Records for the task:
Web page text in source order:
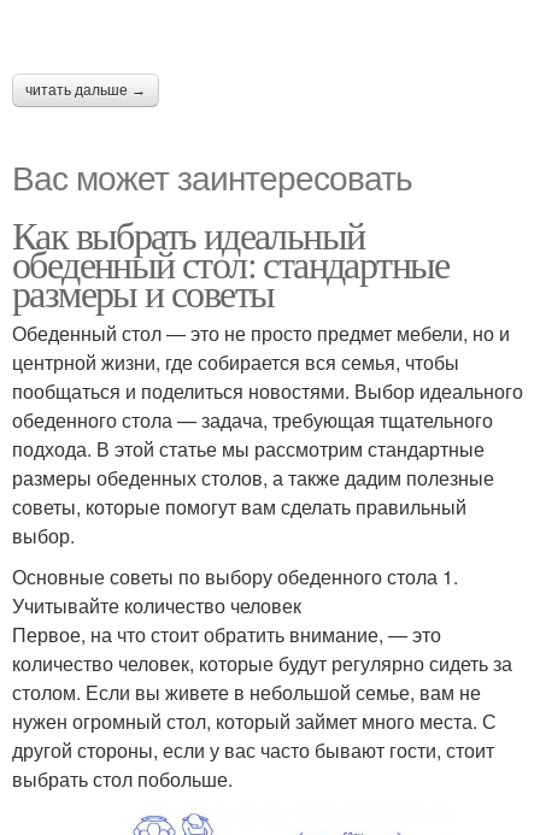
читать дальше →
Вас может заинтересовать
Как выбрать идеальный
обеденный стол: стандартные
размеры и советы
Обеденный стол — это не просто предмет мебели, но и
центрной жизни, где собирается вся семья, чтобы
пообщаться и поделиться новостями. Выбор идеального
обеденного стола — задача, требующая тщательного
подхода. В этой статье мы рассмотрим стандартные
размеры обеденных столов, а также дадим полезные
советы, которые помогут вам сделать правильный
выбор.
Основные советы по выбору обеденного стола 1.
Учитывайте количество человек
Первое, на что стоит обратить внимание, — это
количество человек, которые будут регулярно сидеть за
столом. Если вы живете в небольшой семье, вам не
нужен огромный стол, который займет много места. С
другой стороны, если у вас часто бывают гости, стоит
выбрать стол побольше.
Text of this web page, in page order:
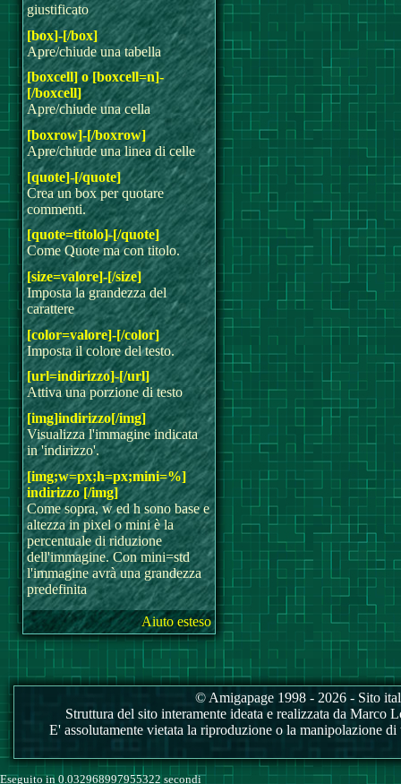
giustificato
[box]-[/box]
Apre/chiude una tabella
[boxcell] o [boxcell=n]-
[/boxcell]
Apre/chiude una cella
[boxrow]-[/boxrow]
Apre/chiude una linea di celle
[quote]-[/quote]
Crea un box per quotare
commenti.
[quote=titolo]-[/quote]
Come Quote ma con titolo.
[size=valore]-[/size]
Imposta la grandezza del
carattere
[color=valore]-[/color]
Imposta il colore del testo.
[url=indirizzo]-[/url]
Attiva una porzione di testo
[img]indirizzo[/img]
Visualizza l'immagine indicata
in 'indirizzo'.
[img;w=px;h=px;mini=%]
indirizzo [/img]
Come sopra, w ed h sono base e
altezza in pixel o mini è la
percentuale di riduzione
dell'immagine. Con mini=std
l'immagine avrà una grandezza
predefinita
Aiuto esteso
© Amigapage 1998 - 2026 - Sito
Struttura del sito interamente ideata e realizzata da
E' assolutamente vietata la riproduzione o la manipolazione
Eseguito in 0.032968997955322 secondi
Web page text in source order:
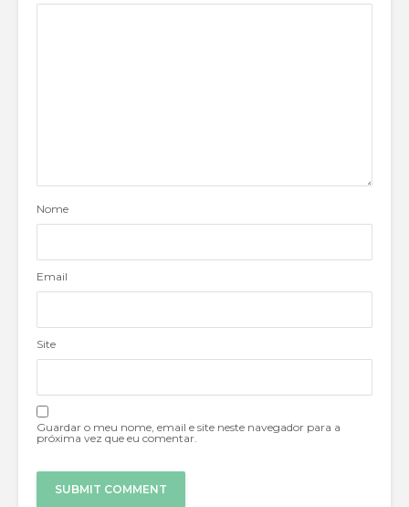
Nome
Email
Site
Guardar o meu nome, email e site neste navegador para a
próxima vez que eu comentar.
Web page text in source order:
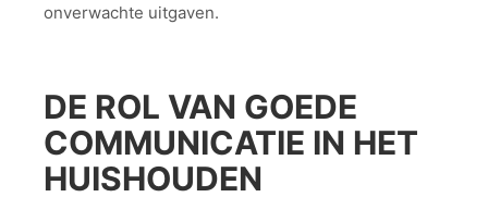
onverwachte uitgaven.
DE ROL VAN GOEDE
COMMUNICATIE IN HET
HUISHOUDEN
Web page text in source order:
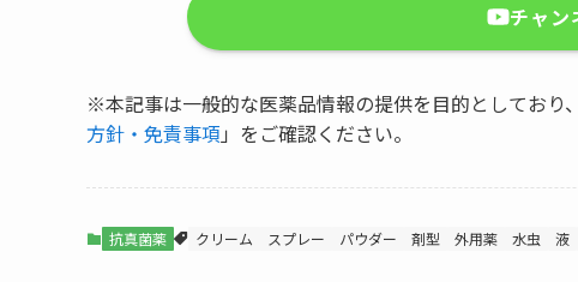
チャン
※本記事は一般的な医薬品情報の提供を目的としてお
方針・免責事項 」をご確認ください。
抗真菌薬 クリーム スプレー パウダー 剤型 外用薬 水虫 液
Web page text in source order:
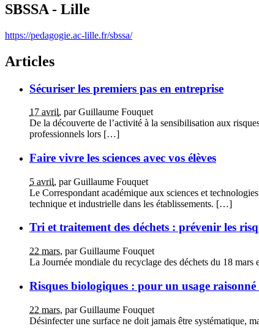
SBSSA - Lille
https://pedagogie.ac-lille.fr/sbssa/
Articles
Sécuriser les premiers pas en entreprise
17 avril, par Guillaume Fouquet
De la découverte de l’activité à la sensibilisation aux
professionnels lors […]
Faire vivre les sciences avec vos élèves
5 avril, par Guillaume Fouquet
Le Correspondant académique aux sciences et
technique et industrielle dans les établissements. […]
Tri et traitement des déchets : prévenir les
22 mars, par Guillaume Fouquet
La Journée mondiale du recyclage des déchets du 18
Risques biologiques : pour un usage raisonné
22 mars, par Guillaume Fouquet
Désinfecter une surface ne doit jamais être systématique,
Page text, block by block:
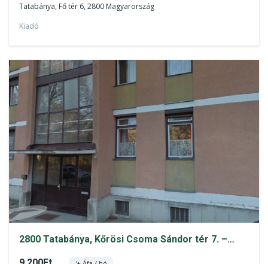
Tatabánya, Fő tér 6, 2800 Magyarország
Kiadó
2800 Tatabánya, Kőrösi Csoma Sándor tér 7. –

What needs to be done: Copy the entries above exactly, but only the stretch from the line containing "Text of this" through the line containing "[img;w=px;h=px;mini=%]". Keep both end lines; drop the pictures.

Exercise solution:
Text of this web page, in page order:
giustificato
[box]-[/box]
Apre/chiude una tabella
[boxcell] o [boxcell=n]-
[/boxcell]
Apre/chiude una cella
[boxrow]-[/boxrow]
Apre/chiude una linea di celle
[quote]-[/quote]
Crea un box per quotare
commenti.
[quote=titolo]-[/quote]
Come Quote ma con titolo.
[size=valore]-[/size]
Imposta la grandezza del
carattere
[color=valore]-[/color]
Imposta il colore del testo.
[url=indirizzo]-[/url]
Attiva una porzione di testo
[img]indirizzo[/img]
Visualizza l'immagine indicata
in 'indirizzo'.
[img;w=px;h=px;mini=%]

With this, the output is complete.